▸ DIRECTIONS
Reproduce exactly, and only, the lines below from the one containing "Fun fact! Is" through the one containing "you direct the".

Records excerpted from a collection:
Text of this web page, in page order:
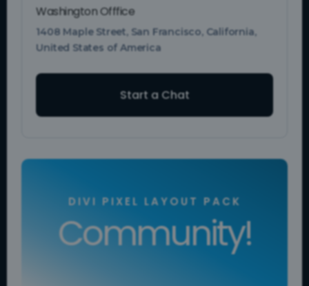
Washington Offfice
1408 Maple Street, San Francisco, California,
United States of America
Start a Chat
DIVI PIXEL LAYOUT PACK
Community!
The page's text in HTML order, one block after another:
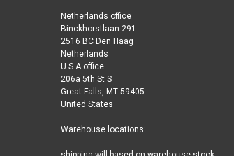
Netherlands office
Binckhorstlaan 291
2516 BC Den Haag
Netherlands
U.S.A office
206a 5th St S
Great Falls, MT 59405
United States
Warehouse locations:
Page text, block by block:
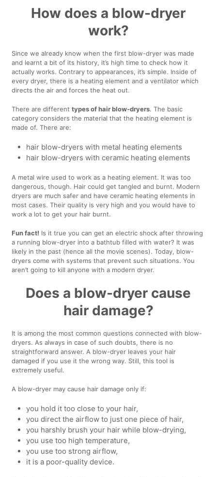
How does a blow-dryer
work?
Since we already know when the first blow-dryer was made
and learnt a bit of its history, it’s high time to check how it
actually works. Contrary to appearances, it’s simple. Inside of
every dryer, there is a heating element and a ventilator which
directs the air and forces the heat out.
There are differenttypes of hair blow-dryers. The basic
category considers the material that the heating element is
made of. There are:
hair blow-dryers with metal heating elements
hair blow-dryers with ceramic heating elements
A metal wire used to work as a heating element. It was too
dangerous, though. Hair could get tangled and burnt. Modern
dryers are much safer and have ceramic heating elements in
most cases. Their quality is very high and you would have to
work a lot to get your hair burnt.
Fun fact! Is it true you can get an electric shock after throwing
a running blow-dryer into a bathtub filled with water? It was
likely in the past (hence all the movie scenes). Today, blow-
dryers come with systems that prevent such situations. You
aren’t going to kill anyone with a modern dryer.
Does a blow-dryer cause
hair damage?
It is among the most common questions connected with blow-
dryers. As always in case of such doubts, there is no
straightforward answer. A blow-dryer leaves your hair
damaged if you use it the wrong way. Still, this tool is
extremely useful.
A blow-dryer may cause hair damage only if:
you hold it too close to your hair,
you direct the airflow to just one piece of hair,
you harshly brush your hair while blow-drying,
you use too high temperature,
you use too strong airflow,
it is a poor-quality device.
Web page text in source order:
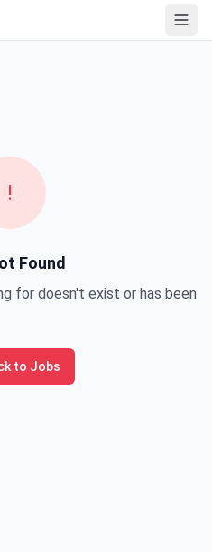
!
Found
for doesn't exist or has been
to Jobs
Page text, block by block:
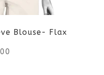
Blouse- Flax
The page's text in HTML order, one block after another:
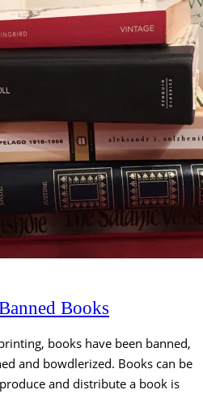
Books
books have been banned,
and bowdlerized. Books can be
and distribute a book is
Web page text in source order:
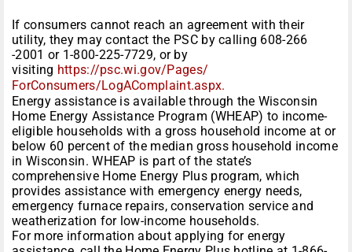
If consumers cannot reach an agreement with their
utility, they may contact the PSC by calling 608-266
-2001 or 1-800-225-7729, or by
visiting https://psc.wi.gov/Pages/
ForConsumers/LogAComplaint.aspx.
Energy assistance is available through the Wisconsin
Home Energy Assistance Program (WHEAP) to income-
eligible households with a gross household income at or
below 60 percent of the median gross household income
in Wisconsin. WHEAP is part of the state’s
comprehensive Home Energy Plus program, which
provides assistance with emergency energy needs,
emergency furnace repairs, conservation service and
weatherization for low-income households.
For more information about applying for energy
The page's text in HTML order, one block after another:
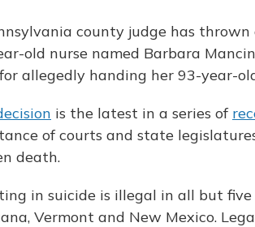
county judge has
old nurse named Barbara
allegedly handing her 93-year-
is the latest in a series of
of courts and state
death.
in suicide is illegal in all but
Vermont and New Mexico.
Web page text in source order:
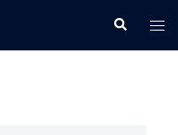
Search
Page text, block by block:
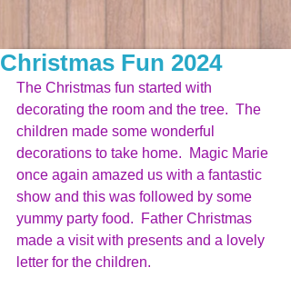
Christmas Fun 2024
The Christmas fun started with
decorating the room and the tree.  The
children made some wonderful
decorations to take home.  Magic Marie
once again amazed us with a fantastic
show and this was followed by some
yummy party food.  Father Christmas
made a visit with presents and a lovely
letter for the children.

▸ RESPONSE TO THE TASK
Fun fact! Is it true you can get an electric shock after throwing
a running blow-dryer into a bathtub filled with water? It was
likely in the past (hence all the movie scenes). Today, blow-
dryers come with systems that prevent such situations. You
aren’t going to kill anyone with a modern dryer.
Does a blow-dryer cause
hair damage?
It is among the most common questions connected with blow-
dryers. As always in case of such doubts, there is no
straightforward answer. A blow-dryer leaves your hair
damaged if you use it the wrong way. Still, this tool is
extremely useful.
A blow-dryer may cause hair damage only if:
you hold it too close to your hair,
you direct the airflow to just one piece of hair,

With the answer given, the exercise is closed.